Under K.S.A. 74-2437, the Kansas taxpayers appealed the Director's order to BOTA, requesting a hearing de novo. The Kansas taxpayers moved for partial summary judgement, arguing that the Department was barred from disallowing Broce Kansas' NOL deductions because the statute of limitations for TYE 1983 and 1984 (the years in which the NOLs originated) had expired. BOTA found that K.S.A. 79-3230 prohibited the Department in 1989 from adjusting the closed year TYE 1983 and 1984 returns.
Before presenting testimony, the Department agreed to not include Broce-O'Dell and Broce Manufacturing in the unitary analysis. As a result, the issue presented to BOTA was whether Broce Kansas, Broce Oklahoma, and Woodward (collectively referred to as the taxpayers) conducted a unitary business during the audit period.

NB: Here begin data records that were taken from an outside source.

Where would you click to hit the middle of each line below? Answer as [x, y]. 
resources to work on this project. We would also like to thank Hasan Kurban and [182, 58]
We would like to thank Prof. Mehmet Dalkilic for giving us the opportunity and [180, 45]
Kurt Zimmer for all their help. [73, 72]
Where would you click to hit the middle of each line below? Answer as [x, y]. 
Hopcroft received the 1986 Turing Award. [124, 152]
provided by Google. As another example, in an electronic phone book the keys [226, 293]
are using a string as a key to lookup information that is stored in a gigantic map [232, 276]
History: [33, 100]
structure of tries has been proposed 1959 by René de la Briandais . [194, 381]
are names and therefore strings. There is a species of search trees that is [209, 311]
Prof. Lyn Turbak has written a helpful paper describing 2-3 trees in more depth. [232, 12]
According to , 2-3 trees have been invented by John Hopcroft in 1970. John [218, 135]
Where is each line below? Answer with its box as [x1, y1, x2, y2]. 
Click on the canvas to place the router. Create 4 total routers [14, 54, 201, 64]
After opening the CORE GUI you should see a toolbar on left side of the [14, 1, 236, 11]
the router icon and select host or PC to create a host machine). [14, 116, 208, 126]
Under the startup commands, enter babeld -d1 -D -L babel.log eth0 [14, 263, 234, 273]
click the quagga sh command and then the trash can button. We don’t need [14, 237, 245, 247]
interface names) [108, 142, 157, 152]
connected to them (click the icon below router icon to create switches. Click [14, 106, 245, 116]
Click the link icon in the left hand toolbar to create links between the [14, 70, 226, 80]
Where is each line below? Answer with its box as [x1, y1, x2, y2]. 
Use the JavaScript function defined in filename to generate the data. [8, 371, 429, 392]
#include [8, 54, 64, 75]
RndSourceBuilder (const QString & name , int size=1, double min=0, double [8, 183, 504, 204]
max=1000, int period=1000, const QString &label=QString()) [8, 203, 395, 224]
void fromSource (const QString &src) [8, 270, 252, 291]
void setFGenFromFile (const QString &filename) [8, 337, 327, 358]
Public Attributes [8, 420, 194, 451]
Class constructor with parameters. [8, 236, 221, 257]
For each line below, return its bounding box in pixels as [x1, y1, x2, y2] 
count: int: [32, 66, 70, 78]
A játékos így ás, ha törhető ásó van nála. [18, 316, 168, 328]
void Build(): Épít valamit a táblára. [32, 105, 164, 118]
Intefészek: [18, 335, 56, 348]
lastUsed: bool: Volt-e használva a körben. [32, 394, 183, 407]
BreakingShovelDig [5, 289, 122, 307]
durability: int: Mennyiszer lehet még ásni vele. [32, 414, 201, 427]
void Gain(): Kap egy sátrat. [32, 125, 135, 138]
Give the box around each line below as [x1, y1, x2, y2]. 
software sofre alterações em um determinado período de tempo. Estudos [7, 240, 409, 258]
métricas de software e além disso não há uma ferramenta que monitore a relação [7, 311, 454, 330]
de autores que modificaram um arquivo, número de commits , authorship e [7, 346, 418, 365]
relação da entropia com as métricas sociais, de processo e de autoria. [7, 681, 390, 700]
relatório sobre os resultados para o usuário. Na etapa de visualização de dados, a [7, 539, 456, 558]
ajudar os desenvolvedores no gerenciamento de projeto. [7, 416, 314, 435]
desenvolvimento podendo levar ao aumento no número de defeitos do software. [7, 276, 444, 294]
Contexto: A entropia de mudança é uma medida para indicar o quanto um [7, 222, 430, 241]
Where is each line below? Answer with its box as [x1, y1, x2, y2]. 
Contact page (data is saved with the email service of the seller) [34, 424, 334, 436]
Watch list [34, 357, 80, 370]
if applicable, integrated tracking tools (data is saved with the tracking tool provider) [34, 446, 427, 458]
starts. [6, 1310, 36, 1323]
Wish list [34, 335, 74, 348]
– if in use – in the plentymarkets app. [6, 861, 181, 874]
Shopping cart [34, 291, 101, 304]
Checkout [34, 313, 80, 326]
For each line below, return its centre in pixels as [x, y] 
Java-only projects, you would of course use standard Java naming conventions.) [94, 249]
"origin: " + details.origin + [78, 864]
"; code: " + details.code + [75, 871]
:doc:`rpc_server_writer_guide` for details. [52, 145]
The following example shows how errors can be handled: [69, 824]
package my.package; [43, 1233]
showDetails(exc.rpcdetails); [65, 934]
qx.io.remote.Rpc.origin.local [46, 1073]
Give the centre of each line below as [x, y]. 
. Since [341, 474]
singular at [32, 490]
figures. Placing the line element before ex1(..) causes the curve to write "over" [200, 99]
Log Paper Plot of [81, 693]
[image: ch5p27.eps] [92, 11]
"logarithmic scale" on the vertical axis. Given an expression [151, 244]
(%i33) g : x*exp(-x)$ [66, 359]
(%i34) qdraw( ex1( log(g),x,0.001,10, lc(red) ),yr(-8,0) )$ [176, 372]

After hearing testimony, BOTA reversed the Director's finding of unity and abated the Department's assessment notices. BOTA rationalized that "while there are factors linking these companies, they are insufficient to show that the operation of Broce of Kansas are dependent upon and contribute to the operations of Broce of Oklahoma and Woodward."
The Department's first argument on appeal is that BOTA erred in determining that Broce Kansas, Broce Oklahoma, and Woodward were not engaged in a unitary business during the audit period. "BOTA orders are subject to judicial review pursuant to the Act for Judicial Review and Civil Enforcement of Agency Actions, K.S.A. 77-601 et seq." In re Tax Appeal of Derby Refining Co., 17 Kan. App. 2d 377, 380, 838 P.2d 354 (1992), rev. denied 252 Kan. 1092 (1993). K.S.A. 77-621 provides:
"(c) The court shall grant relief only if it determines any one or more of the following:
. . . .
"(7) the agency action is based on a determination of fact, made or implied by the agency, that is not supported by evidence that is substantial when viewed in light of the record as a whole, which includes the agency record for judicial review, supplemented by any additional evidence received by the court under this act." (Emphasis added.)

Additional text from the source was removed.